ASSIGNMENT:
Check each line of the entries below for the string "user" and state how many lines have it, with no other text.

Top of DATA SUPPLIED

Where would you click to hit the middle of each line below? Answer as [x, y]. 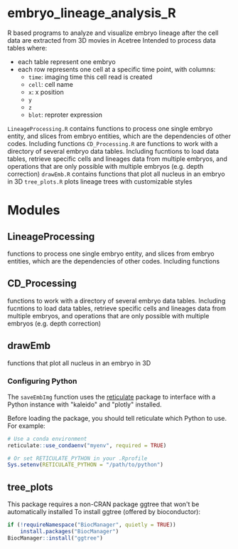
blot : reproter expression [65, 115]
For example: [27, 426]
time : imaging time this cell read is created [90, 77]
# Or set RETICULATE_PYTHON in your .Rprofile [77, 458]
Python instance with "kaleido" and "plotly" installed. [85, 404]
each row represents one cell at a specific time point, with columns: [117, 69]
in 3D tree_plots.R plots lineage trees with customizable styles [100, 181]
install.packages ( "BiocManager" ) [70, 532]
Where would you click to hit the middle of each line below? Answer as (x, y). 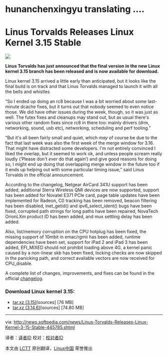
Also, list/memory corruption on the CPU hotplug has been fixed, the (76, 232)
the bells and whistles (27, 92)
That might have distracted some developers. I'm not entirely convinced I (80, 148)
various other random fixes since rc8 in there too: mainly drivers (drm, (77, 123)
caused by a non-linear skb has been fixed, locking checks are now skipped (84, 253)
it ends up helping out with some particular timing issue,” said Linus (75, 170)
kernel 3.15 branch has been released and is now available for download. (82, 72)
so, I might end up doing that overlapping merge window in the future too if (82, 164)
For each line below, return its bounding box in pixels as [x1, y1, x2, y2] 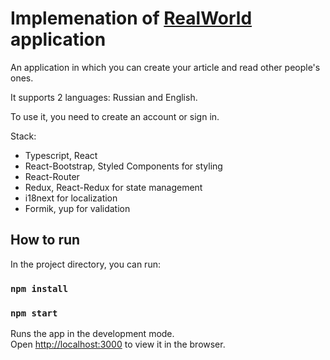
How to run [10, 232, 81, 249]
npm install [10, 283, 69, 294]
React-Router [24, 170, 80, 182]
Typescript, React [24, 149, 98, 161]
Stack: [10, 130, 37, 142]
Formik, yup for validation [24, 202, 131, 214]
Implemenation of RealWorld [10, 7, 253, 30]
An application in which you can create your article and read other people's [10, 61, 321, 73]
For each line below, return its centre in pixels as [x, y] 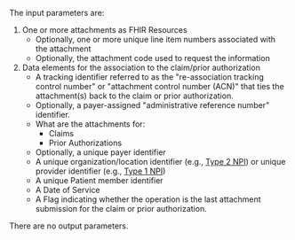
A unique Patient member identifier [99, 180]
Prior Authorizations [85, 143]
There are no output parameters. [69, 226]
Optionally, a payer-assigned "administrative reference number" [152, 105]
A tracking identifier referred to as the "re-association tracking [149, 77]
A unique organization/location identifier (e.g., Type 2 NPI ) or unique [160, 162]
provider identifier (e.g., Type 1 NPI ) [100, 171]
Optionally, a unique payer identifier [100, 152]
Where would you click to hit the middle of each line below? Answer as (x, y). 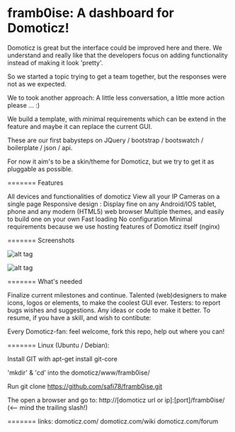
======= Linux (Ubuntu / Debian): (58, 345)
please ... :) (24, 105)
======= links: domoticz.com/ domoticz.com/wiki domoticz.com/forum (113, 421)
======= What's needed (45, 281)
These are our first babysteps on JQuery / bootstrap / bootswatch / (105, 140)
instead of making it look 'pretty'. (55, 62)
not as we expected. (37, 84)
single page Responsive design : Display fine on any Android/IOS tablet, (112, 204)
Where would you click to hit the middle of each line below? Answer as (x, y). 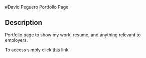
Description (24, 23)
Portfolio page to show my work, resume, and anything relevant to (73, 35)
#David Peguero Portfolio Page (37, 7)
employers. (17, 40)
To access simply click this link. (37, 50)
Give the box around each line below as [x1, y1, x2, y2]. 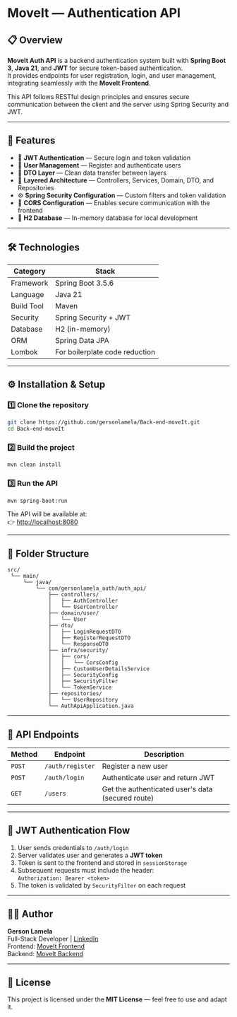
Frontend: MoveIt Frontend [7, 942, 85, 951]
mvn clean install [7, 461, 61, 468]
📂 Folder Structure [7, 547, 90, 559]
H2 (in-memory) [55, 324, 111, 334]
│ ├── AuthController [48, 598, 119, 605]
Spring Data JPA [55, 335, 109, 345]
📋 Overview [7, 34, 63, 46]
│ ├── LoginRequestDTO [48, 628, 121, 636]
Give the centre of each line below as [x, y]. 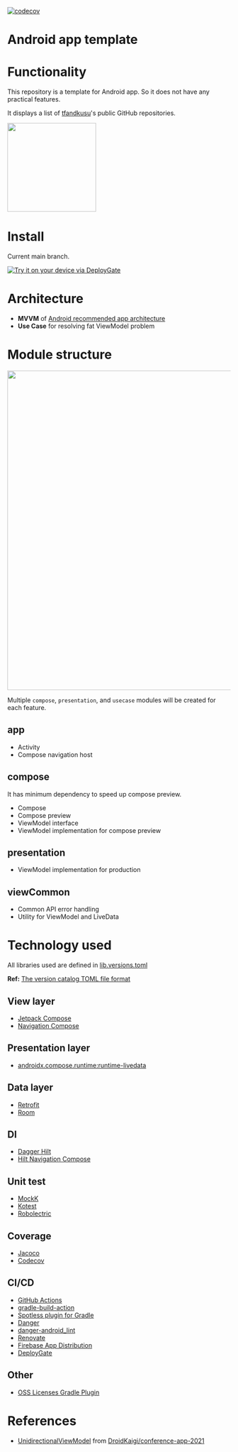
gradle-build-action [46, 1307]
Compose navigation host [55, 754]
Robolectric [34, 1213]
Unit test [27, 1181]
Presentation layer [49, 1048]
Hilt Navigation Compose [54, 1159]
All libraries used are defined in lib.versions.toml [78, 965]
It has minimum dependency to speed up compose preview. [95, 794]
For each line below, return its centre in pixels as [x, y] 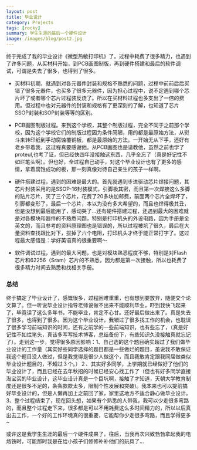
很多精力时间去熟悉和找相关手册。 [56, 267]
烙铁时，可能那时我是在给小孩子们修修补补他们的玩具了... [75, 441]
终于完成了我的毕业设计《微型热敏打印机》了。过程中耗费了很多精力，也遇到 [98, 56]
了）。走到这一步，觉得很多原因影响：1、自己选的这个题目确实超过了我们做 [96, 342]
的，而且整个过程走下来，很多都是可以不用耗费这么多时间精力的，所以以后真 [98, 408]
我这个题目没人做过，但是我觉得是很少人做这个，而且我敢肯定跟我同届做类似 [98, 357]
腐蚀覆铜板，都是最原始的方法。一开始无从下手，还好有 [122, 140]
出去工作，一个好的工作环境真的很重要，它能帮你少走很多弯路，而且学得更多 [98, 415]
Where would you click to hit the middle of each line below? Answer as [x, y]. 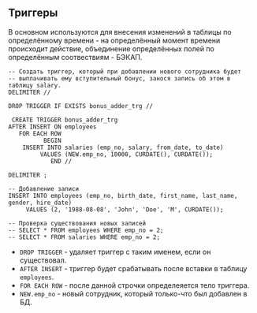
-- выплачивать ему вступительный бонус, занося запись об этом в [119, 78]
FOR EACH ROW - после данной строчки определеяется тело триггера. [134, 285]
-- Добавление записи [44, 188]
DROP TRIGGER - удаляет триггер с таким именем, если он [115, 252]
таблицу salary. [35, 85]
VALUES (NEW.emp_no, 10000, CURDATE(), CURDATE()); [127, 154]
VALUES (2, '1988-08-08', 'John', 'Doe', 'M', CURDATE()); [125, 209]
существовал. [43, 260]
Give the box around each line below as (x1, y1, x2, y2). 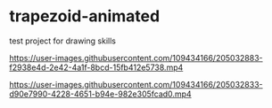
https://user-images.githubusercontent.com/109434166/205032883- (9, 52, 263, 63)
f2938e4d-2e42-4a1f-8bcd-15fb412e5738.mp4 (9, 62, 184, 73)
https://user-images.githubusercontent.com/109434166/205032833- (9, 79, 263, 89)
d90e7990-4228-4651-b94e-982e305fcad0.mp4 (9, 89, 192, 99)
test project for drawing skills (9, 35, 116, 46)
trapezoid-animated (9, 6, 161, 27)
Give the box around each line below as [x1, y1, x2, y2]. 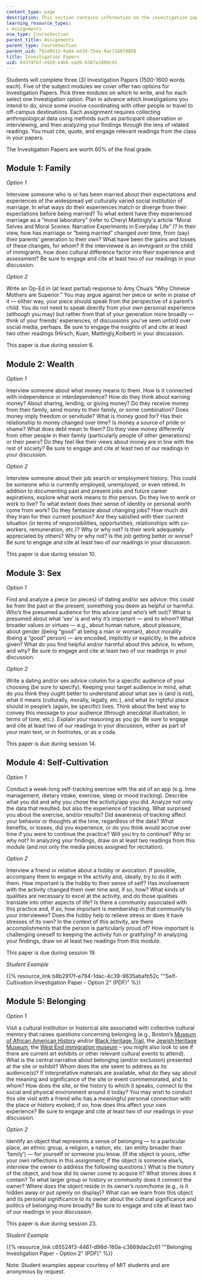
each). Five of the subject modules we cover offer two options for [6, 82, 170, 89]
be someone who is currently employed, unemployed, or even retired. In [6, 481, 186, 488]
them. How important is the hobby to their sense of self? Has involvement [6, 879, 189, 886]
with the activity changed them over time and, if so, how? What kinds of [6, 886, 185, 893]
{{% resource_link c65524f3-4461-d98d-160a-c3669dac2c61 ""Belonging [6, 1243, 192, 1250]
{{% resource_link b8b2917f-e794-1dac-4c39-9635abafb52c [6, 972, 159, 979]
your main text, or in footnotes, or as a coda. [6, 728, 117, 735]
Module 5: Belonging [6, 996, 86, 1007]

Bottom of DATA SUPPLIED

WRITTEN SOLUTION:
2